RPGs that influenced me – DnD 2e

For this series, I’m taking another cue from Dungeons and Possums. I’ll be going through a few different games I’ve owned, played, or read and feel had an impact on me and my games going forward from then.

I’ve said before how I got into roleplaying – at lunchtimes during school, we sat down and played D&D.
Very soon afterwards, I decided I wanted to run my own game, and had to pick up the books from Amazon.

(Now, this is twenty years ago. I had to persuade my dad to buy me a book from a weird US bookstore website and have it shipped to the UK. Thankfully we got a decent nearby hobby shop a couple of years later).

So, I bagged myself the Dungeon Master’s Guide, and started looking at how to pull a game together. It quickly became apparent that the game I had picked up was not the same as the one I’d been playing – this had more pages and more rules for a start!
I read through the book, and not long after persuaded my dad to once again get the Monster Manual as well.
Great, now I could build a game.

There was, of course, one book missing…

One of my players managed to pick it up, and we started building characters in lunch breaks, with a plan to play at lunch or on weekends.
Now we just had to get a hang on the rules.

As an entry into the hobby of roleplaying, AD&D 2e was… difficult. I had trouble understanding how to balance everything early on, and had to cope with a lot of metagaming from players (I let them read the DMG, they let me read the PHB).
Memorably, I eventually got around this one Saturday with my first real bit of homebrew, after awarding the group a random treasure pile that had included a Ring of Three Wishes.
I had three players, and they knew what the ring was just by my description – except it had four stones in it! Oh wow!

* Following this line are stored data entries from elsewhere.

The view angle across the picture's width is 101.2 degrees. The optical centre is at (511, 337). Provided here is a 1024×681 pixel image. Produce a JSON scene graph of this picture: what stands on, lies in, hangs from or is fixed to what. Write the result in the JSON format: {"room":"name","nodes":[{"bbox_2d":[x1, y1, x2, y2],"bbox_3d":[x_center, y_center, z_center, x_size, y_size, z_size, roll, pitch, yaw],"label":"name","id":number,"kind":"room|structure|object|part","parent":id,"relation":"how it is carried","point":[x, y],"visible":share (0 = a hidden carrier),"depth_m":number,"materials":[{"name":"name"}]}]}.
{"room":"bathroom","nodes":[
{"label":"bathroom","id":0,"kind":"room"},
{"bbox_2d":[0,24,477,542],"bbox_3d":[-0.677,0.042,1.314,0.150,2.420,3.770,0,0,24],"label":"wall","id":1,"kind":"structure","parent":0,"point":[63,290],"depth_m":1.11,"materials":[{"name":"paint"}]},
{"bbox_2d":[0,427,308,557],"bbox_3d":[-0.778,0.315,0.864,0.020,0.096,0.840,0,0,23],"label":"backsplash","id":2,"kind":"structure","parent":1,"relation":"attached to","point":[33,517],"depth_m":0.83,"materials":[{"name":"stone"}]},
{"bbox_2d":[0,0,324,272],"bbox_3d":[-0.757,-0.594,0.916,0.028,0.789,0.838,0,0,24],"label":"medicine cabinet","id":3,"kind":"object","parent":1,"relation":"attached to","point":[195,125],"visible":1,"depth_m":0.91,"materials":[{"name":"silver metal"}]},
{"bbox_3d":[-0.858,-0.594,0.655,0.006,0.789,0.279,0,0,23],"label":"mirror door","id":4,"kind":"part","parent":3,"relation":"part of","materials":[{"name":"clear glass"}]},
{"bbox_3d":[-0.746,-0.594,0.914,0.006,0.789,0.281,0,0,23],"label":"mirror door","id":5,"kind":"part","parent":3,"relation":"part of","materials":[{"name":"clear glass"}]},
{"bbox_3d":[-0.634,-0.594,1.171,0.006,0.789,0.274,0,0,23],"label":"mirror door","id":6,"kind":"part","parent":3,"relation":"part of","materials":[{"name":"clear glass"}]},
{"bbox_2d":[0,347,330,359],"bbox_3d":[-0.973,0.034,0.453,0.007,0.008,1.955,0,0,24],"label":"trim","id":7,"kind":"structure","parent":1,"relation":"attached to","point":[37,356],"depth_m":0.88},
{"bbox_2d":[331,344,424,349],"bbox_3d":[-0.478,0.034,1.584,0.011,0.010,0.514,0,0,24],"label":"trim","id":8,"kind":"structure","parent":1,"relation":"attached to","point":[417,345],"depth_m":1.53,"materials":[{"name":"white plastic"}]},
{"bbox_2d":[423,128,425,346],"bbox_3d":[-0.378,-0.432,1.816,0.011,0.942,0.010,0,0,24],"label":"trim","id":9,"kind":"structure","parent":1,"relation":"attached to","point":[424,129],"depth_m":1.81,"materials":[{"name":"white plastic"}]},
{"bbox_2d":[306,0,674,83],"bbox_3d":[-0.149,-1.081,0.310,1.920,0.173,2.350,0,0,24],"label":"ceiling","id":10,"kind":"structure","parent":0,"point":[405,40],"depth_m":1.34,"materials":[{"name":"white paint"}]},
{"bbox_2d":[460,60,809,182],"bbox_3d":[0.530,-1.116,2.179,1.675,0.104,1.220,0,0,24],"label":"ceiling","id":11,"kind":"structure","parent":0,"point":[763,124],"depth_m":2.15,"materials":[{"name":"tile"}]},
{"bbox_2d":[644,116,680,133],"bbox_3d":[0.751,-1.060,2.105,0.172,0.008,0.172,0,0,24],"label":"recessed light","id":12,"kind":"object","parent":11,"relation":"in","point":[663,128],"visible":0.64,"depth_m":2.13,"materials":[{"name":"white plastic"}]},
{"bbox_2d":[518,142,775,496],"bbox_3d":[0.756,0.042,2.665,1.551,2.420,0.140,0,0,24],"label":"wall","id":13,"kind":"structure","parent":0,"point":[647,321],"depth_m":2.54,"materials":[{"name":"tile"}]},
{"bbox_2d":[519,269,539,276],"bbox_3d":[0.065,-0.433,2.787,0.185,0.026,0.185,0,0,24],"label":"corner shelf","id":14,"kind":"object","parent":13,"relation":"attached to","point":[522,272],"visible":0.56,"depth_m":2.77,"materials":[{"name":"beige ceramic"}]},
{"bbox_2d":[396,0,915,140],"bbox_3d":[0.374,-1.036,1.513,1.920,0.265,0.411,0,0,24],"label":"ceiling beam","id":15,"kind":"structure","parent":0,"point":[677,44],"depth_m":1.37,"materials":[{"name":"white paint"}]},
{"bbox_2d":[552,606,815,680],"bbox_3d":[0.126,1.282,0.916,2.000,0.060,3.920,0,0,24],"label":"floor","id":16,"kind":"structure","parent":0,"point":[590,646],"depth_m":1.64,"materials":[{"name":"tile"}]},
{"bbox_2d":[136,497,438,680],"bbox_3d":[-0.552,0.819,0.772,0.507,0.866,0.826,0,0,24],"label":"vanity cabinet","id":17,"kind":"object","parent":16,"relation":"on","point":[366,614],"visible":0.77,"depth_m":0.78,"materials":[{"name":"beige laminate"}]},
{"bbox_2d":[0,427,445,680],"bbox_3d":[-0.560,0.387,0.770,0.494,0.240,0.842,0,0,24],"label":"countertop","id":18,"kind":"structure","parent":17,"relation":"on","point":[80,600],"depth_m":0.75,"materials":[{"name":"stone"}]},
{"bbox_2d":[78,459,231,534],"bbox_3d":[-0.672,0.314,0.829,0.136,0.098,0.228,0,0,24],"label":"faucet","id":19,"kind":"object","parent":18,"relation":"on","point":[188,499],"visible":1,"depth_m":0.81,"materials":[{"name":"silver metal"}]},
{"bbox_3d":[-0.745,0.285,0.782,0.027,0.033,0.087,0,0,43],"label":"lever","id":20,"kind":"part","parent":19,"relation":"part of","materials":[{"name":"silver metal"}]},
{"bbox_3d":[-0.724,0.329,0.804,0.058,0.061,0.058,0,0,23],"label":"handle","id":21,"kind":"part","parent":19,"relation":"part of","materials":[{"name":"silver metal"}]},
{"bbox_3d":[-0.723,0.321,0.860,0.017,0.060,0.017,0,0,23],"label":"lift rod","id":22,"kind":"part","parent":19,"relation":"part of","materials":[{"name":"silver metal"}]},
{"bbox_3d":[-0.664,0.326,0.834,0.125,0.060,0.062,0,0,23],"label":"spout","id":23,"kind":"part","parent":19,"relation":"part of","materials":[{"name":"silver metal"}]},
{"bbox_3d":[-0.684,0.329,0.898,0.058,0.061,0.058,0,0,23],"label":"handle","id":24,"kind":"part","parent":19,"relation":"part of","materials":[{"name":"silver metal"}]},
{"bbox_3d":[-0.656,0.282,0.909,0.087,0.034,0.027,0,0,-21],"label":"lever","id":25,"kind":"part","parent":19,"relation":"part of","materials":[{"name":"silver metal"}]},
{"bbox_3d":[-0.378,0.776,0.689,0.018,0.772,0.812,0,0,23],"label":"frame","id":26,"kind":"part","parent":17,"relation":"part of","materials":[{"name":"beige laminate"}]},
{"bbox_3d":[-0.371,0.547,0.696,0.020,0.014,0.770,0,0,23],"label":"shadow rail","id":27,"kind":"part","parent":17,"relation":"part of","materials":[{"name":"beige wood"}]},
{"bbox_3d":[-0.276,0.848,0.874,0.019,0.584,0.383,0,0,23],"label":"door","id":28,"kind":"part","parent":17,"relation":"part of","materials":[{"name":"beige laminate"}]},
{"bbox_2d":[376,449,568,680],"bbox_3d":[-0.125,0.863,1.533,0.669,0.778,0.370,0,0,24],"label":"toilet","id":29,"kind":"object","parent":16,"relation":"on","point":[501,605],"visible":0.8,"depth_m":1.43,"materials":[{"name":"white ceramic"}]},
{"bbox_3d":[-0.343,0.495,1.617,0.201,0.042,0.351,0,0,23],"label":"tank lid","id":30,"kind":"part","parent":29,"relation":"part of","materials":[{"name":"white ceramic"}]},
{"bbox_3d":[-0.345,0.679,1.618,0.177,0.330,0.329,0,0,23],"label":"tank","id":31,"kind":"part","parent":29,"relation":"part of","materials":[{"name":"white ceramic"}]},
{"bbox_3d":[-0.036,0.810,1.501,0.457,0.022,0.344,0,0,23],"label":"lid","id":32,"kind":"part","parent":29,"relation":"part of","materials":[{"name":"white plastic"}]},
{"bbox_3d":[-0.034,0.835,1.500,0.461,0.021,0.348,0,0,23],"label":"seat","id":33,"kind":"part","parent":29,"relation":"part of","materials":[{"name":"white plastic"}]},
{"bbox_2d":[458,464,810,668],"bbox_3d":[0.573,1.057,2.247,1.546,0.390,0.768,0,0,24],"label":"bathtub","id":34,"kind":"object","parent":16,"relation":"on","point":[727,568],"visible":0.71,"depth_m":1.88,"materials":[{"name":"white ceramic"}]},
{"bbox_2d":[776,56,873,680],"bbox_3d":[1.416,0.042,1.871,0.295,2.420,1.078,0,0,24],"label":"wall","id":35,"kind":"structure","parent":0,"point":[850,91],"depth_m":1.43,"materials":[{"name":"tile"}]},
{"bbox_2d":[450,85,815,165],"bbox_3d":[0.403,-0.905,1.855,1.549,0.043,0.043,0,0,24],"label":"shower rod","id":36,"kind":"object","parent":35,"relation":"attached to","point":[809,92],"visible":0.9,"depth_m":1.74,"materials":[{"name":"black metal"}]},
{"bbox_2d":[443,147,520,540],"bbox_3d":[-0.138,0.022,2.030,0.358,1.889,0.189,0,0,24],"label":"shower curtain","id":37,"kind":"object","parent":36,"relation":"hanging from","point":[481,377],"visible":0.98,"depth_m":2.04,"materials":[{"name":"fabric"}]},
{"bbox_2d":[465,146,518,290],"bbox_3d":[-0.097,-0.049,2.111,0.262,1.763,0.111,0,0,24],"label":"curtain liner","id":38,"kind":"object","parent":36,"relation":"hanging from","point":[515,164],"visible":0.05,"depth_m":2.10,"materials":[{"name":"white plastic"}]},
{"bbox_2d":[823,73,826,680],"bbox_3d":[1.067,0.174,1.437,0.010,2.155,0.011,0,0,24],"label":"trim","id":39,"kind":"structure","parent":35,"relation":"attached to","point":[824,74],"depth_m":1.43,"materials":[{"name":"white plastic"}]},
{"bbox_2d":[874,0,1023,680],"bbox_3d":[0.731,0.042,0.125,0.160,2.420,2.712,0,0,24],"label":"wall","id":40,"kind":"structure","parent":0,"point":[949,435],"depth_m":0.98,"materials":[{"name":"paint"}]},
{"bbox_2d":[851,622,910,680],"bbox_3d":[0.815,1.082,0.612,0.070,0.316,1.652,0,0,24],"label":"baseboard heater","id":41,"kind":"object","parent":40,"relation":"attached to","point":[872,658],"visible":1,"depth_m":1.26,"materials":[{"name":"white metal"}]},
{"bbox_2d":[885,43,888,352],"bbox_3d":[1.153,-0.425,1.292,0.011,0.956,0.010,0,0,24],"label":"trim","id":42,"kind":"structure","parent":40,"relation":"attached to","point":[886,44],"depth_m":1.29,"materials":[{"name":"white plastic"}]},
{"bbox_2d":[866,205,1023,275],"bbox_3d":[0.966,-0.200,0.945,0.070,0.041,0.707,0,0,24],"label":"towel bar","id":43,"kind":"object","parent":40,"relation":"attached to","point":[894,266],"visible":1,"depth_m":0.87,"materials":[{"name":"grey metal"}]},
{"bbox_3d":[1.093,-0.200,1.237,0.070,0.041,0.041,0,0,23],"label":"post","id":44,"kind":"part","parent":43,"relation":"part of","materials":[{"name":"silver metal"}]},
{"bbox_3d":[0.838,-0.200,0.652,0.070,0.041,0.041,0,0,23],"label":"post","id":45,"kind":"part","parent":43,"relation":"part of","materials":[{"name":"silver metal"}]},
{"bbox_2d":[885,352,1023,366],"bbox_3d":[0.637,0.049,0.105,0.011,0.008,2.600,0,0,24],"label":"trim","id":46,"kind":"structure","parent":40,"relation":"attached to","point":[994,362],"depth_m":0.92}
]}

That means a wish each and a group wish!
One wished for a keep, one wished for a unit of raptor-riding knights to command, and I think the other wished for money. Then they wished for ten levels of experience.
And then the curse kicked in…
They got their ten levels, but suddenly the sky turned red and meteors began to fall. They survived a while, but my lesson seemed to get through to them – they’d used their player knowledge and assumed and never looked at the ring in any other way.

We played a handful of games of 2e, but with a little more than a year until 3e launched, we didn’t explore it too much before we moved on.
I fell back to pulling monsters from the 2e Monster Manual for games going through to 4e, because there were some great ones in there.

I’ve recently picked up my DMG again and looked through it for useful adventure and dungeon design advice, something I think can be lacking from more recent official products.
It’s a very pretty book, and I really enjoy the feel of holding it and the nostalgia of it being my first RPG book. Does it have a real, lasting impact on how I run my games? Probably not, unless I’m feeling like playing with old-school rules, and then I have plenty of choice to choose from.